It is obviously to see what the problem is: we got all the same predictions when using this model.

We attempted the following approaches; however, it is evident that the issue is unresolved. Clearly, the issue did not lie here:

* change activate function (relu/leaky-relu)
* reduce learning rate (0.05/0.01/0.001/0.0001)
* add dropout and batchnorm
* use or not use relative_time and other features
* change normalize (normalize images to [0,1] or [-1,1], norm or not norm relative_time)
* change model architecture from resnet18 to a more simple one (3-layer convolution) or a more complex one (resnet50)
* add more linear layer after LSTM

## Here is results using above models.

It can be seen that while some of the RMSE values produce promising results, the R-squared values are not satisfactory. Moreover, these results were obtained without solving the previously mentioned LSTM problem.


| model | rmse | r2 |
| ------- | ------- | ------- |
| SimpleCNN + LSTM | 22.028 | -0.137 |
| resnet18 + LSTM | 20.724 | -0.006 |
| resnet50 + LSTM | 5.920 | -0.919 |
| SimpleCNN | 7.749 | -2.276 |
| resnet152 | 11.670 | 0.763 |
| CNN in ref| 62.1424|       |

in which the best model is resnet152:

![loss](figs/resnet-loss.png)

![predict plot](figs/resnet-res.png)

## training loop

Here are the train and evaluate models we used to produce the loss images and predict results.

In [None]:
def train(model, optimizer, criterion, data_loader):
    '''
    Function to train the model.
    '''
    model.train()
    train_loss, train_rmse = 0, 0
    pbar = tqdm(data_loader)
    for data in pbar:
        X = data['image'].to(device)
        time = data['relative_time'].to(device)
        time_diff = data['time_diff'].to(device)
        ocean = data['ocean'].to(device)
        x_ft = torch.cat([time.unsqueeze(dim=-1),time_diff.unsqueeze(dim=-1), ocean.unsqueeze(dim=-1)], dim = -1).float()
        y = data['wind_speed'].float().to(device)
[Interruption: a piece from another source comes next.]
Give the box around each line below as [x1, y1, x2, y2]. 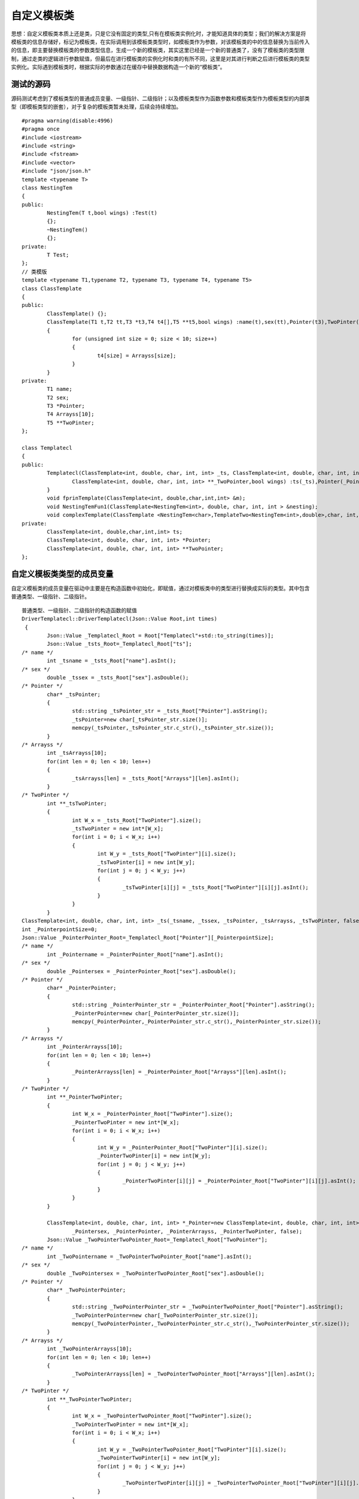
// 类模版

        optimizer.zero_grad()
        y_pred = model(X, x_ft)
        loss = criterion(y_pred, y)
        loss.backward()
        train_loss += loss*X.size(0)
        train_rmse += torch.sqrt(loss)*X.size(0)
        optimizer.step()
        pbar.set_description(f"loss: {loss:.4f}")

    train_loss = train_loss/len(data_loader.dataset)
    train_rmse = train_rmse/len(data_loader.dataset)
    return train_loss, train_rmse # Return the average loss and RMSE

def evaluate(model, data_loader):
    '''
    Function to evaluate the model
    '''
    model.eval()
    y_true, y_pred = [], []
    for data in data_loader:
        with torch.no_grad():
            X = data['image'].to(device)
            time = data['relative_time'].to(device)
            time_diff = data['time_diff'].to(device)
            ocean = data['ocean'].to(device)
            x_ft = torch.cat([time.unsqueeze(dim=-1),time_diff.unsqueeze(dim=-1), ocean.unsqueeze(dim=-1)], dim = -1).float()
            y = data['wind_speed'].to(device)
            # predict the wind speeds
            y_p = model(X, x_ft)
            y_true.append(y.cpu().numpy())
            y_pred.append(y_p.cpu().numpy())
    # Concat true and predicted wind speeds.
    y_pred = np.concatenate(y_pred, 0)
    y_pred = np.round(y_pred)
    y_true = np.concatenate(y_true, 0)
    # Calculate MSE, RMSE and R-squared.
    mse = mean_squared_error(y_true, y_pred)
    rmse = np.sqrt(mse)
    r2 = r2_score(y_true, y_pred)
    print('rmse: ', rmse)
    print('r2: ', r2)
    return y_true, y_pred # Return true and predicted wind speeds.

In [None]:
def train_model(model,trainset, n_epoch=20, batchsize=16, lr=0.001, weight_decay=1e-6):
    set_seed(42)
    criterion = nn.MSELoss()
    optimizer = optim.Adam(model.parameters(), lr=lr, weight_decay=weight_decay)
    scheduler = optim.lr_scheduler.MultiStepLR(optimizer, milestones=[i*10 for i in range(n_epoch//10)], gamma=0.5)

    # load data for training data
    trainloader = DataLoader(trainset, batchsize, shuffle=True, num_workers=4)

    # model save path
    savepath = os.path.join('checkpoints','cnn')
    if os.path.exists(savepath)==False:
        os.mkdir(savepath)

    start_epoch = 1
    modellist = sorted(os.listdir(savepath))
    if len(modellist)>0:
        checkpoint = modellist[-1]
        model.load_state_dict(torch.load(os.path.join(savepath, checkpoint)))
        start_epoch += int(checkpoint.split('.')[0])

    # train the model
    loss = []
    rmse = []

    for epoch in range(start_epoch, n_epoch+start_epoch):
        train_loss, train_rmse = train(model, optimizer, criterion, trainloader)
        loss.append(train_loss.item())
        rmse.append(train_rmse.item())
        if scheduler:
            scheduler.step()

        # pbar.set_description(f"loss: {train_loss.item():.4f}, mse: {train_mse.item():.4f}")

        # save checkpoints
        if (np.mod(epoch, 5) == 0):
            torch.save(model.state_dict(), os.path.join(savepath, "{:03d}.pth".format(epoch)))

    # plot loss and accuracy on trainset
    fig, ax = plt.subplots(1,2, figsize=(8,4))
    ax[0].plot(list(range(n_epoch)), loss, label='loss')
    ax[1].plot(list(range(n_epoch)), rmse, c='orange', label='mse')
    ax[0].set_xlabel('epoch')
    ax[0].set_title('loss')
    ax[1].set_xlabel('epoch')
    ax[1].set_title('rmse')
    plt.show()

def evaluate_model(model, testset, batchsize=64):
    testloader = DataLoader(testset, batchsize, shuffle=False, num_workers=4)
    y_true, y_pred = evaluate(model, testloader)
    print(y_pred)
    x = np.arange(len(y_true))
    df = pd.DataFrame({'true': y_true, 'pred': y_pred})
    # df = df.sort_values(by='true')
    plt.plot(x, df['true'], color='blue', label='true')
    plt.plot(x, df['pred'], color='red', label='predict')
    plt.legend(loc='best')
    plt.show()